▶ **TASK REQUIREMENTS**: Only lines with the string "probability" should be returned from the data below.
[[ INPUT FOR THIS TASK open ]]
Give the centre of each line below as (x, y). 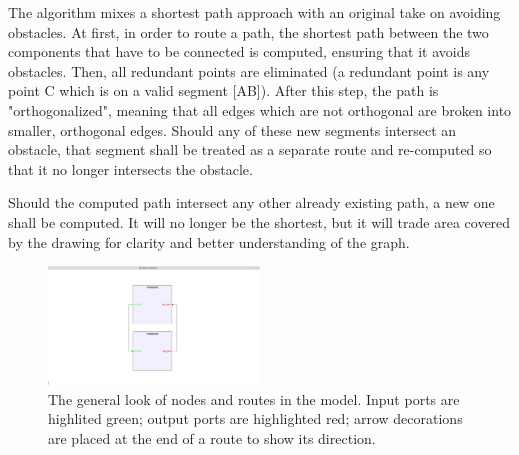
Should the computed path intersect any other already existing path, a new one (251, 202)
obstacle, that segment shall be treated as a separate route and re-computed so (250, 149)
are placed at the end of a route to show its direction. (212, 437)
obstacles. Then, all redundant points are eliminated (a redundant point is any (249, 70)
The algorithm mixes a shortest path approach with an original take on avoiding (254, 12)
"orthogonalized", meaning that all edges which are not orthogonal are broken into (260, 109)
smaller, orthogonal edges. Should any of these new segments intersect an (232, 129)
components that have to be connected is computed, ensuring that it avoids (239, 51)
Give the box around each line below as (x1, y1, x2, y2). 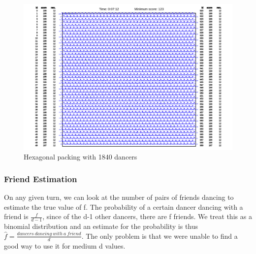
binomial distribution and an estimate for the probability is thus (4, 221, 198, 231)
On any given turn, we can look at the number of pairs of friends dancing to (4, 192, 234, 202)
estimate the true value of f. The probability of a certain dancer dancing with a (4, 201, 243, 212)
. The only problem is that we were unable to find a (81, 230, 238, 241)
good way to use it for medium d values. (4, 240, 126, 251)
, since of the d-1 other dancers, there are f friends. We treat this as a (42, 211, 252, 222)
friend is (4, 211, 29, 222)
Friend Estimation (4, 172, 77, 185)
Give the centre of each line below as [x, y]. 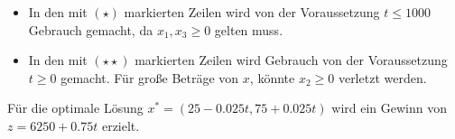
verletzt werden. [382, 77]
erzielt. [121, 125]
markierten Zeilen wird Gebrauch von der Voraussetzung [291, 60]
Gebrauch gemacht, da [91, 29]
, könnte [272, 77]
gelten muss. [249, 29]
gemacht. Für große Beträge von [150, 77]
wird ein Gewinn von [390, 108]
[[ INPUT FOR THIS TASK closed ]]
▶ **WRITTEN ANSWER**:
binomial distribution and an estimate for the probability is thus (4, 221, 198, 231)
estimate the true value of f. The probability of a certain dancer dancing with a (4, 201, 243, 212)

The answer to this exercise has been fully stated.